Alors que l’Orchestre Symphonique de la Monnaie au grand complet est déjà rassemblé sur le plateau de la grande salle Henry Le Bœuf du Palais des Beaux-Arts et qu’on n’attend plus que l’arrivée du chef d’orchestre, arrive sur la scène Peter de Caluwe, tout de noir vêtu et visiblement ému, qui annonce dans un discours sobre et touchant le décès survenu la veille à Pékin de Pierre Audi. C’est à juste titre qu’il rend hommage au metteur en scène franco-libanais avec qui il travailla 16 ans au Nederlandse Opera d’Amsterdam et qui signa ensuite pas moins de 7 spectacles durant les près de 20 ans de mandat de Peter de Caluwe à la tête de La Monnaie, dont un miraculeux sauvetage in extremis de Siegfried et du Crépuscule des dieux, menant ainsi à bien un Ring en déshérence après la défection de Romeo Castellucci.

Après ce moment d’émotion, Alain Altinoglu prend place au podium pour conduire sa formation dans cette œuvre-monde démesurée qu'est la Troisième Symphonie de Mahler. Et dès l’entrée solennelle des huit cors dans le premier mouvement plus long qu’aucune symphonie de Mozart, on est pris par l’intensité et le mystère de la musique et cet art qu’a le chef de maintenir sans cesse la tension sans jamais écraser le discours musical.
Pouvant compter sur un orchestre d’une tenue exceptionnelle à tous les pupitres (cordes souples et disciplinées, cuivres assurés et nobles, bois plein de caractère, percussions mordantes), c’est peu dire qu’Altinoglu a la mesure de cette musique. Tout au long de cette œuvre hors du commun, il guide avec une idéale sûreté ses musiciens.

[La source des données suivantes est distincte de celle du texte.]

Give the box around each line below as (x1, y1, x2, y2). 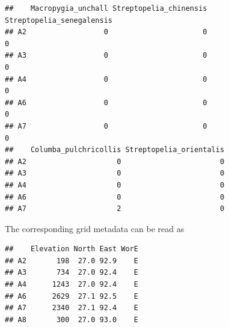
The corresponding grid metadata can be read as (5, 222, 185, 234)
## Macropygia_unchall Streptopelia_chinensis (5, 4, 207, 13)
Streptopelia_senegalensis (5, 16, 112, 25)
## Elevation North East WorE (5, 245, 138, 254)
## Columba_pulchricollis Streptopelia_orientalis (5, 145, 225, 154)
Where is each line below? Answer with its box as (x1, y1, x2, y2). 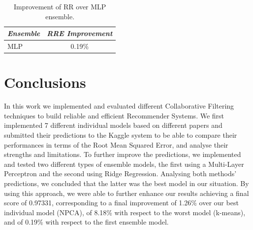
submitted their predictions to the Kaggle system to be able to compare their (4, 130, 237, 140)
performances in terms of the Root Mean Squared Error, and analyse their (4, 139, 228, 150)
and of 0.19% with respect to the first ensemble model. (4, 217, 169, 227)
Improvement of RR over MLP (13, 1, 106, 11)
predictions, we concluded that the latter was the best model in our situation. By (4, 178, 249, 188)
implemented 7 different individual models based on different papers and (4, 120, 222, 130)
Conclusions (4, 72, 86, 92)
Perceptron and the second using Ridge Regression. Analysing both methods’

Le chef donne de cette immense ode à la nature, à la vie même, une interprétation remarquablement équilibrée et invariablement juste dans cette façon de laisser parler la musique sans jamais vouloir indûment se mettre en valeur.
Sans se départir à aucun moment d’un parfait naturel et d’une stupéfiante aisance dans cette musique faite de collages et d'inattendues ruptures de ton, Alain Altinoglu réussit à garantir l’unité d’un discours qui est toujours au risque du morcellement. Après ce fabuleux premier mouvement, on n’est guère étonné d’entendre le public justement ébahi applaudir.

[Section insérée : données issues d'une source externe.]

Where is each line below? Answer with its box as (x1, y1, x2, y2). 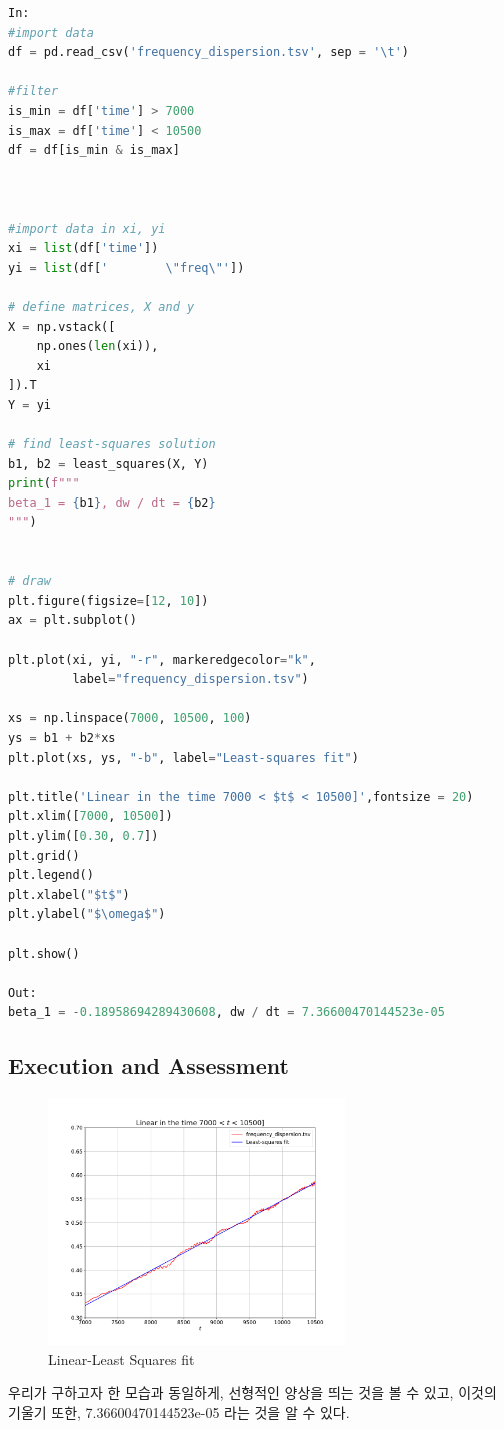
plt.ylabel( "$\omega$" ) (8, 907, 166, 922)
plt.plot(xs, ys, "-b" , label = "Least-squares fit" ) (8, 750, 359, 765)
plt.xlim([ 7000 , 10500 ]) (8, 809, 173, 824)
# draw (8, 574, 51, 589)
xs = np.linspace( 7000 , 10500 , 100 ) (8, 711, 252, 726)
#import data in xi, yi (8, 221, 166, 236)
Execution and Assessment (8, 1050, 289, 1081)
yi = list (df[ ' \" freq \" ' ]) (8, 260, 245, 275)

La deuxième partie de la symphonie s’ouvre sur un menuet où Mahler semble par moments se souvenir de Haydn, avec ces cordes charmeuses et ces bois joliment rustiques – bravo au hautbois délicieusement impertinent de Luk Nielandt, et à la clarinette exquisement volubile de Lydia Rossignol ! Heureusement, le chef évite de souligner le trait dans l’innocence comme dans l’ironie. Et tout chante à tout moment, à commencer par les fines interventions de la Konzertmeisterin Saténik Khourdoïan.

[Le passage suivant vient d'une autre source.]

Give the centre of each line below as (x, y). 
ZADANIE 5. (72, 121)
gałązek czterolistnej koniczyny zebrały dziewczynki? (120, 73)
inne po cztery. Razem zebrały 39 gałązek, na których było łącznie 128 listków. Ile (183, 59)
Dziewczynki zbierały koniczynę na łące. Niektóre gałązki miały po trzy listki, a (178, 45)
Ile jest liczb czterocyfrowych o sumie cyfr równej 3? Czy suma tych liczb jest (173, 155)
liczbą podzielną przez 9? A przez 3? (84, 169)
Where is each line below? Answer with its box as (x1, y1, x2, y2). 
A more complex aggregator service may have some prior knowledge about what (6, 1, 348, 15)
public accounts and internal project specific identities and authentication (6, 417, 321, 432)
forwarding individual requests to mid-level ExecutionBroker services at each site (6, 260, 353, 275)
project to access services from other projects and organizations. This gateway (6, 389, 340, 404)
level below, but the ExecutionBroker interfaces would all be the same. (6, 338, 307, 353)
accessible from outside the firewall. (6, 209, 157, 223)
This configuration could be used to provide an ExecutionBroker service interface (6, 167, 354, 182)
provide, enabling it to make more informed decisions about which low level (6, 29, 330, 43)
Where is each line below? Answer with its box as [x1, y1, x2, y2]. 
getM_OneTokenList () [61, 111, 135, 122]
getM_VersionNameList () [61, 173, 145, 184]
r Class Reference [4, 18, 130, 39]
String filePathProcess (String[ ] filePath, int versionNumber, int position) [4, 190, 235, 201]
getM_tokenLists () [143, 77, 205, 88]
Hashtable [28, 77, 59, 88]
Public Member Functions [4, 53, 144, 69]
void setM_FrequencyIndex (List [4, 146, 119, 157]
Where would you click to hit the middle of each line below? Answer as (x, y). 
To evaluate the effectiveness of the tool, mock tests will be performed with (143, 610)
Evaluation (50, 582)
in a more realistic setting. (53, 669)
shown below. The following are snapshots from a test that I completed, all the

Saluons également les solos de Rudy Moercant, qui interprète depuis les coulisses l'exigeant solo de cor de postillon du troisième mouvement avec beaucoup de poésie et d’aplomb, et de la sensible et frémissante Nora Gubisch dans le poignant quatrième mouvement, ce lied sur un profond texte de Nietzsche qui invite à saisir, plus que la souffrance du monde, sa joie « qui désire l’éternité ». Le mouvement suivant apporte un bienvenu moment de détente et de fraîcheur avec l’intervention d’un angélique chœur d’enfants, avant que le chœur de femmes et la soliste n'adoptent un ton plus sérieux quand le texte évoque un Saint-Pierre confessant ses péchés à un Christ tout de bonté.
Mais le plus beau moment de cette interprétation est sans conteste le finale. Les cordes d’une belle profondeur introduisent admirablement ce mouvement avant d’être rejointes par un splendide pupitre de cors puis par la petite harmonie. On sait gré au chef d’atteindre ici à une profondeur sans emphase où l’émotion n’est pas greffée sur la musique mais en émane naturellement, avant que l’œuvre ne se termine sur une apothéose : c’est le cosmos même qui nous happe alors que la sérénité si chèrement acquise est rythmée par les interventions altières des deux timbaliers. Après ces près de cent minutes de musique, on ne peut que se dire que, oui, la beauté peut être de ce monde.